Where, however, it reaches the point of being classed as a nuisance-the rule is different, as stated in the case of State v. Lindsay, 85 Kan. 79, 116 Pac. 207, where a statute was continuously violated by conducting an insane asylum in a certain locality without permission, and it was there held:

“Courts of equity are reluctant to use the process of injunction where the-remedy by indictment or information is efficacious, but will not hesitate where the remedy is not adequate and it is necessary to protect the rights of th& public or an individual. A court is not powerless to prevent the doing of an act merely because it is denounced as a public offense.” (p. 83.)

We are not holding that the allegations in the fifth count of the-petition constitute a nuisance nor that an injunction must be granted *421on account of the .injury to the public by such continued violation of the requirements of the ordinance, but we only say that under the facts and circumstances alleged in the petition and discussed in the briefs an injunction could be granted, and therefore the matter should have been left open for a hearing.
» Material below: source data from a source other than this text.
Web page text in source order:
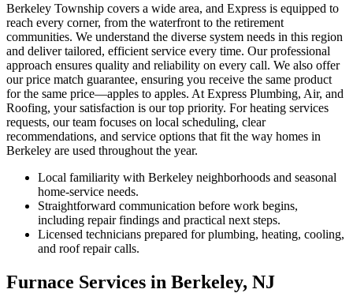
Berkeley Township covers a wide area, and Express is equipped to
reach every corner, from the waterfront to the retirement
communities. We understand the diverse system needs in this region
and deliver tailored, efficient service every time. Our professional
approach ensures quality and reliability on every call. We also offer
our price match guarantee, ensuring you receive the same product
for the same price—apples to apples. At Express Plumbing, Air, and
Roofing, your satisfaction is our top priority. For heating services
requests, our team focuses on local scheduling, clear
recommendations, and service options that fit the way homes in
Berkeley are used throughout the year.
Local familiarity with Berkeley neighborhoods and seasonal
home-service needs.
Straightforward communication before work begins,
including repair findings and practical next steps.
Licensed technicians prepared for plumbing, heating, cooling,
and roof repair calls.
Furnace Services in Berkeley, NJ
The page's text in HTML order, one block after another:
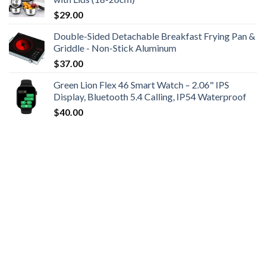
$29.00
Double-Sided Detachable Breakfast Frying Pan &
Griddle - Non-Stick Aluminum
$37.00
Green Lion Flex 46 Smart Watch – 2.06" IPS
Display, Bluetooth 5.4 Calling, IP54 Waterproof
$40.00
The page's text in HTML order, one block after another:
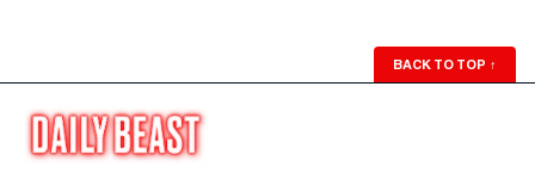
BACK TO TOP ↑
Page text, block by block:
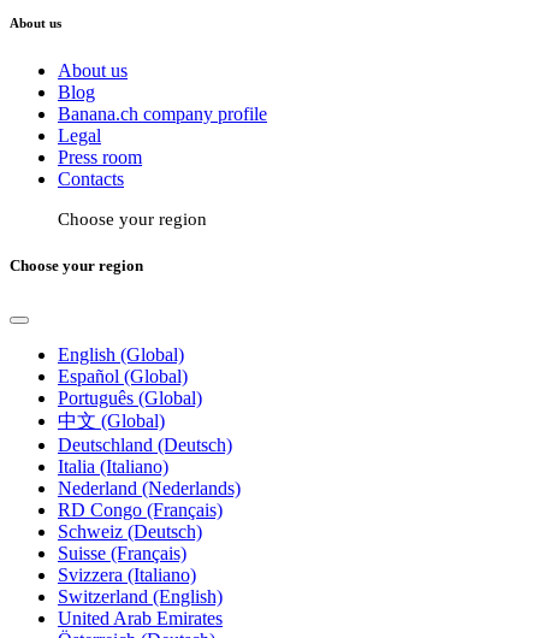
About us
About us
Blog
Banana.ch company profile
Legal
Press room
Contacts
Choose your region
Choose your region
English (Global)
Español (Global)
Português (Global)
中文 (Global)
Deutschland (Deutsch)
Italia (Italiano)
Nederland (Nederlands)
RD Congo (Français)
Schweiz (Deutsch)
Suisse (Français)
Svizzera (Italiano)
Switzerland (English)
United Arab Emirates
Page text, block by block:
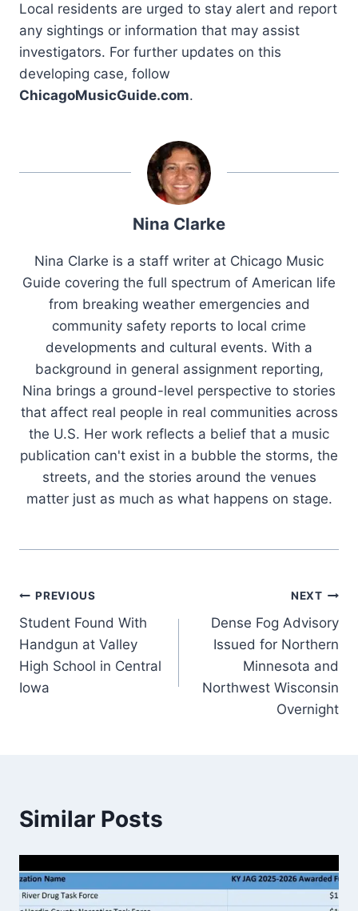
Local residents are urged to stay alert and report
any sightings or information that may assist
investigators. For further updates on this
developing case, follow
ChicagoMusicGuide.com.
Nina Clarke
Nina Clarke is a staff writer at Chicago Music
Guide covering the full spectrum of American life
from breaking weather emergencies and
community safety reports to local crime
developments and cultural events. With a
background in general assignment reporting,
Nina brings a ground-level perspective to stories
that affect real people in real communities across
the U.S. Her work reflects a belief that a music
publication can't exist in a bubble the storms, the
streets, and the stories around the venues
matter just as much as what happens on stage.
Post
navigation
PREVIOUS
Student Found With
Handgun at Valley
High School in Central
Iowa
NEXT
Dense Fog Advisory
Issued for Northern
Minnesota and
Northwest Wisconsin
Overnight
Similar Posts
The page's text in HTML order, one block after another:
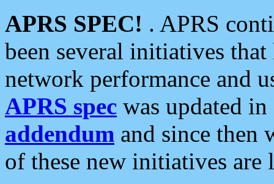
APRS SPEC! . APRS
been several initiatives
network performance and
APRS spec was updated
addendum and since then
of these new initiatives are
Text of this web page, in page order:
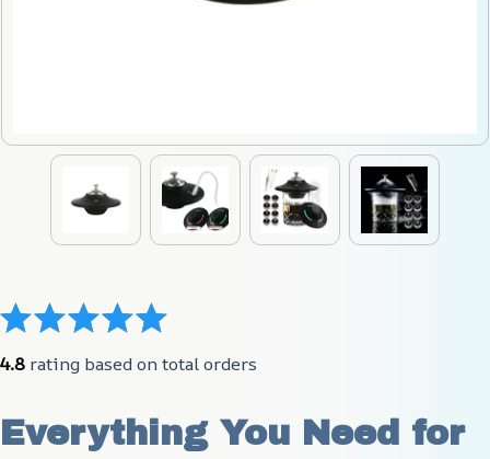
4.8 rating based on total orders
Everything You Need for

The last question before us for consideration in this appeal is whether or not the allegations of the sixth count presented sufficient grounds to entitle plaintiff to a declaratory judgment. Defendant thinks they do not, particularly because they do not name the necessary parties to the alleged controversy, that other dentists practicing that profession in the city were necessary parties, citing State, ex rel., v. Wyandotte County Comm’rs, 128 Kan. 516, 279 Pac. 1; Colver v. Miller, 127 Kan. 72, 272 Pac. 106; and West v. City of Wichita, 118 Kan. 265, 234 Pac. 978. In the first case the action was brought by the state against the county commissioners and the county treasurer of the county to determine the power of the county officers over deposit funds belonging to the county and to whom contract price for public works should be paid where bond had been given for the performance of the contract and the proceeds had been assigned, and the court declined to render a declaratory judgment without the other vitally interested parties being in court. In the second case above cited a person not made party to the case held an interest as one of the grantees in a quitclaim deed where the force and effect of the deed was the matter in controversy. The last case concerned a zoning ordinance. The controversy was based upon speculative circumstances and matters that might never develop or exist.

The essentials for the use of the declaratory-judgment statute, R. S. 60-3127, are that an actual controversy must exist between the parties to the case. In this case an actual controversy is declared to exist between the city and the defendant dentist involving the interpretation of a statute and a municipal ordinance.

33 C. J. 1105 states with reference to parties in declaratory-judgment proceedings that—

“An essential element, implied in all the definitions of a judgment which have been given, is that there must be parties whose rights are determined by the adjudication.”

No other party is interested in this case as to whether or not the statute and ordinance under consideration require the payment by defendant of this occupation tax except the city and the defendant. *422Of course other dentists are similarly interested, but not in the issues of this case and the payment of the tax which the city claims to be due from defendant. R. S. 60-3132 refers to the matter of declaratory judgments as being of a remedial character and entitled to be liberally interpreted and administered.

We think as to this last proposition, as in the preceding ones, that it was error to sustain the demurrer.

The rulings of the trial court are reversed, and direction is given to overrule the demurrers to the several counts of the petition.